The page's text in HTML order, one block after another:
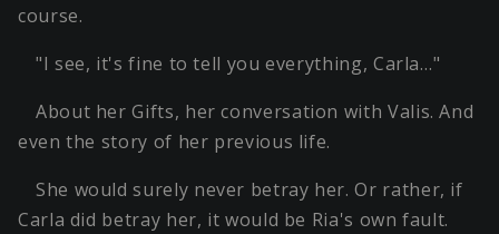
course.
"I see, it's fine to tell you everything, Carla…"
About her Gifts, her conversation with Valis. And
even the story of her previous life.
She would surely never betray her. Or rather, if
Carla did betray her, it would be Ria's own fault.
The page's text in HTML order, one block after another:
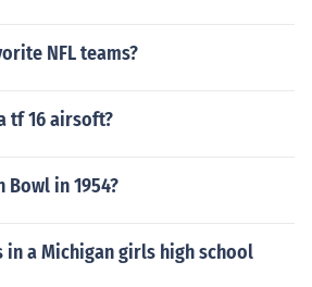
NFL teams?
tf 16 airsoft?
Bowl in 1954?
in a Michigan girls high school
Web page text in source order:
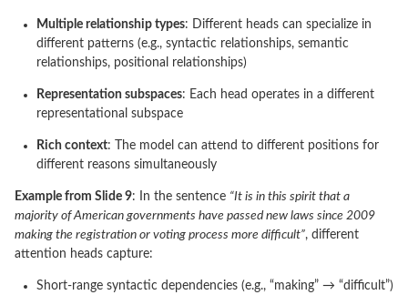
Multiple relationship types: Different heads can specialize in
different patterns (e.g., syntactic relationships, semantic
relationships, positional relationships)
Representation subspaces: Each head operates in a different
representational subspace
Rich context: The model can attend to different positions for
different reasons simultaneously
Example from Slide 9: In the sentence “It is in this spirit that a
majority of American governments have passed new laws since 2009
making the registration or voting process more difficult”, different
attention heads capture:
Short-range syntactic dependencies (e.g., “making” → “difficult”)
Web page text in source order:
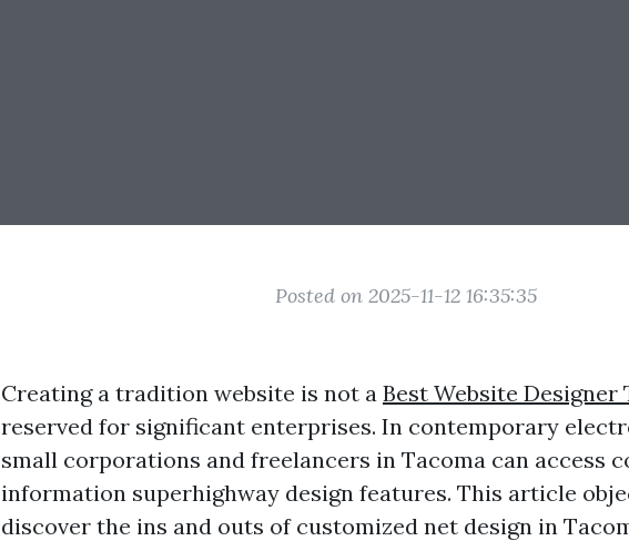
Posted on 2025-11-12 16:35:35
Creating a tradition website is not a Best Website Designer
reserved for significant enterprises. In contemporary
small corporations and freelancers in Tacoma can access
information superhighway design features. This article
discover the ins and outs of customized net design in
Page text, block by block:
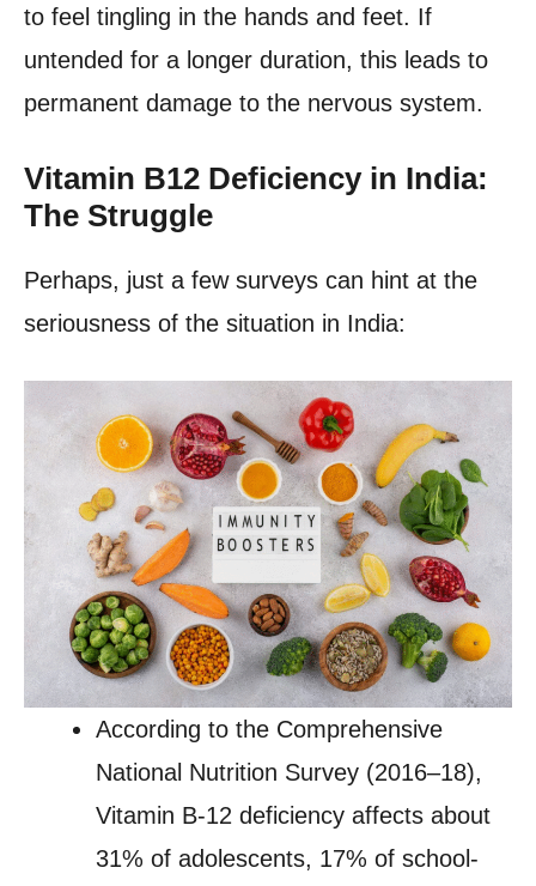
to feel tingling in the hands and feet. If
untended for a longer duration, this leads to
permanent damage to the nervous system.
Vitamin B12 Deficiency in India:
The Struggle
Perhaps, just a few surveys can hint at the
seriousness of the situation in India:
According to the Comprehensive
National Nutrition Survey (2016–18),
Vitamin B-12 deficiency affects about
31% of adolescents, 17% of school-
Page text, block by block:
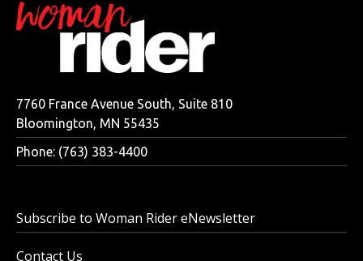
7760 France Avenue South, Suite 810
Bloomington, MN 55435
Phone: (763) 383-4400
Subscribe to Woman Rider eNewsletter
Contact Us
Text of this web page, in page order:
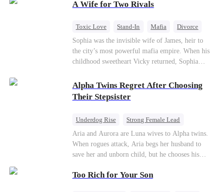
hidden identities unravel and enemies strike, their
A Wife for Two Rivals
Toxic Love Stand-In Mafia
Divorce
Love Triangle
Regret
Sophia was the invisible wife of James, heir to
the city’s most powerful mafia empire. When his
childhood sweetheart Vicky returned, Sophia
pregnant, she divorced him and vanished to
Paris.But James tore the world apart searching—
only to find her at Alex’s side.
Alpha Twins Regret After Choosing
Their Stepsister
Underdog Rise
Strong Female Lead
Alpha
Werewolf
Revenge
Counterattack
Aria and Aurora are Luna wives to Alpha twins.
When rogues attack, Aria begs her husband to
save her and unborn child, but he chooses his
Aurora loses her wolf, and both lose faith in their
Too Rich for Your Son
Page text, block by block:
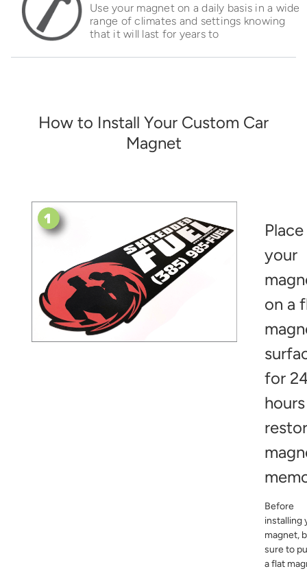
Use your magnet on a daily basis in a wide
range of climates and settings knowing
that it will last for years to
How to Install Your Custom Car
Magnet
Place
your
on a
for
Before
installing
magnet,
sure to
a flat
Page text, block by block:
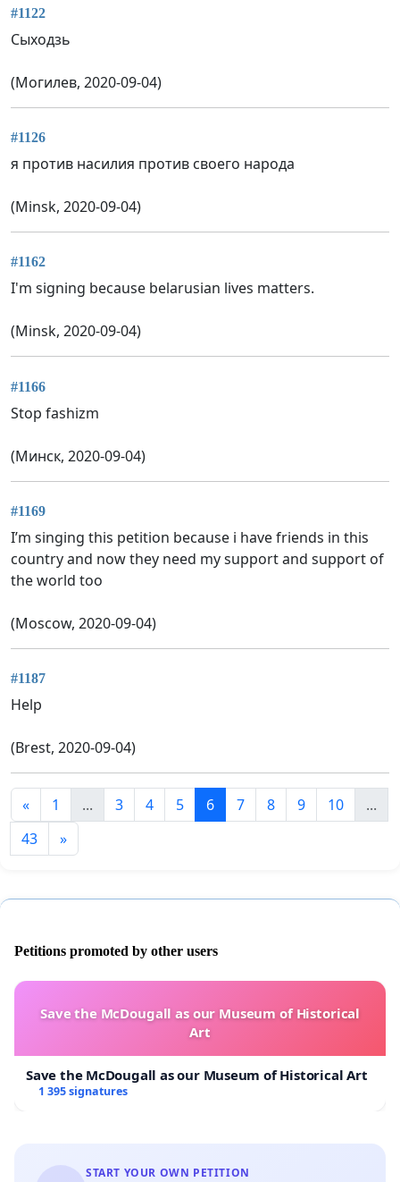
#1122
Сыходзь
(Могилев, 2020-09-04)
#1126
я против насилия против своего народа
(Minsk, 2020-09-04)
#1162
I'm signing because belarusian lives matters.
(Minsk, 2020-09-04)
#1166
Stop fashizm
(Минск, 2020-09-04)
#1169
I’m singing this petition because i have friends in this
country and now they need my support and support of
the world too
(Moscow, 2020-09-04)
#1187
Help
(Brest, 2020-09-04)
« 1 ... 3 4 5 6 7 8 9 10
...
43
»
Petitions promoted by other users
Save the McDougall as our Museum of Historical
Art
Save the McDougall as our Museum of Historical Art
1 395 signatures
START YOUR OWN PETITION
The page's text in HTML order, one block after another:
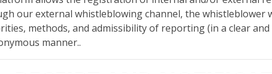
our external whistleblowing channel, the
methods, and admissibility of reporting (in a clear
manner..
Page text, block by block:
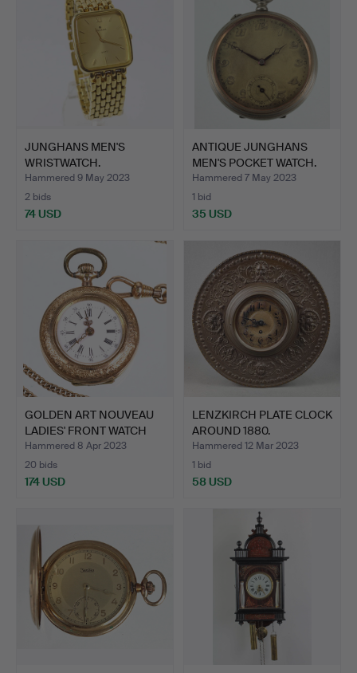
JUNGHANS MEN'S
WRISTWATCH.
Hammered 9 May 2023
2 bids
74 USD
ANTIQUE JUNGHANS
MEN'S POCKET WATCH.
Hammered 7 May 2023
1 bid
35 USD
GOLDEN ART NOUVEAU
LADIES' FRONT WATCH
wit…
Hammered 8 Apr 2023
20 bids
174 USD
LENZKIRCH PLATE CLOCK
AROUND 1880.
Hammered 12 Mar 2023
1 bid
58 USD
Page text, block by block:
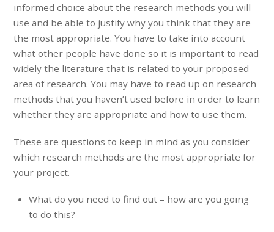
informed choice about the research methods you will
use and be able to justify why you think that they are
the most appropriate. You have to take into account
what other people have done so it is important to read
widely the literature that is related to your proposed
area of research. You may have to read up on research
methods that you haven’t used before in order to learn
whether they are appropriate and how to use them.
These are questions to keep in mind as you consider
which research methods are the most appropriate for
your project.
What do you need to find out – how are you going
to do this?

|---|

What to do: A single number is the answer here: how many lines of the material contain the string "Hammered"?

Answer for the task: 4